Whether it is HTTP or Socket long connection, the first step is to obtain the IP address through DNS, and then obtain the corresponding resource according to the IP address. In this process, if the IP address corresponding to the domain name exists in LocalDNS, the IP address will be directly returned, similar to in-app caching. If the IP address does not exist, the system queries the authoritative DNS for the IP address to be accessed, and the queried IP address is cached in the LocalDNS.

However, almost every time an iOS device is disconnected and reconnected, restarting the device invalids the DNS cache and triggers a re-query. Meanwhile, if a new user accesses api.weibo. Cn through China Unicom before, he/she will not query the authoritative DNS of Sina due to the existence of localDNS cache, and the RETURNED IP is the IP of China Unicom, which will slow down the user’s access.

Another thing that caching can cause is that when the authoritative DNS changes the mapping between the domain name and IP, the user can access the wrong server or resources directly because the LocalDNS cache is not changed in time.
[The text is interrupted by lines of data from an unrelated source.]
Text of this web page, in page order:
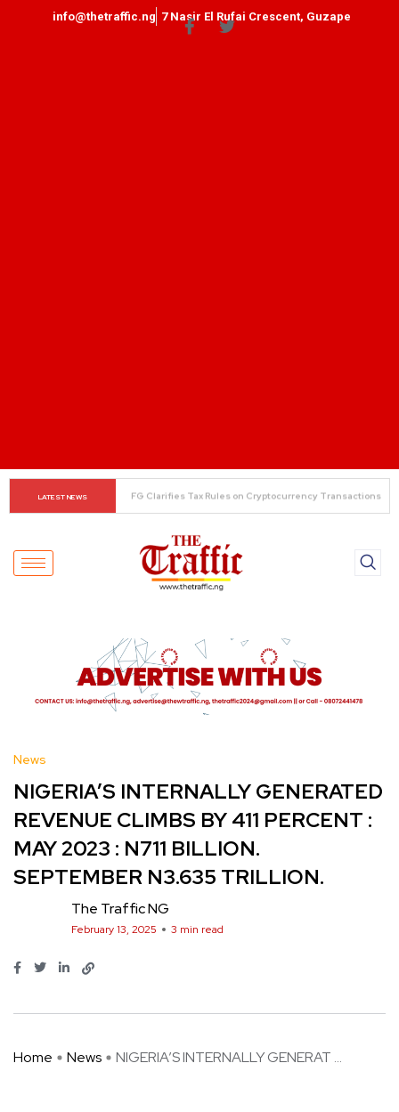
info@thetraffic.ng 7 Nasir El Rufai Crescent, Guzape
LATEST NEWS
The Rise of Regional Airlines in Nigeria: Opening New
Skies for Economic Growth
News
NIGERIA’S INTERNALLY GENERATED
REVENUE CLIMBS BY 411 PERCENT :
MAY 2023 : N711 BILLION.
SEPTEMBER N3.635 TRILLION.
The Traffic NG
February 13, 2025 3 min read
Home News NIGERIA’S INTERNALLY GENERAT ...
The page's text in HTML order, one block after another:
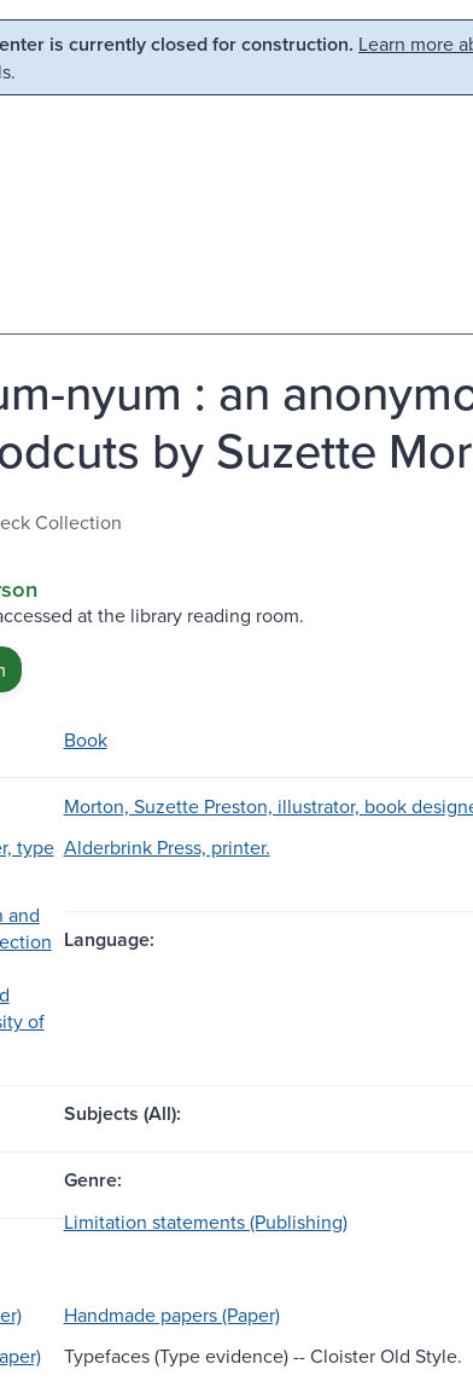
is currently closed for construction. Learn more
nyum : an
by Suzette
Collection
at the library reading room.
Book
Morton, Suzette Preston, illustrator, book
type Alderbrink Press, printer.
and
of
Language:
Subjects (All):
Genre:
Limitation statements (Publishing)
Handmade papers (Paper)
Typefaces (Type evidence) -- Cloister Old Style.
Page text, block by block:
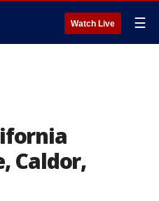
Watch Live ☰
Caldor,

There are also many third – and fourth-tier operators that direct domain resolution to their caching servers and replace the ads on their web pages with their own or embed their own ads.

HttpDNS, a traffic scheduling solution based on Http and domain name resolution, can largely prevent the above problems.

HttpDNS principle:

A. The client directly accesses the HttpDNS interface to obtain the IP address with the optimal access delay configured in the domain name management system. (For the sake of fault tolerance, it is definitely necessary to retain the carrier’s LocalDNS resolution mode in app.)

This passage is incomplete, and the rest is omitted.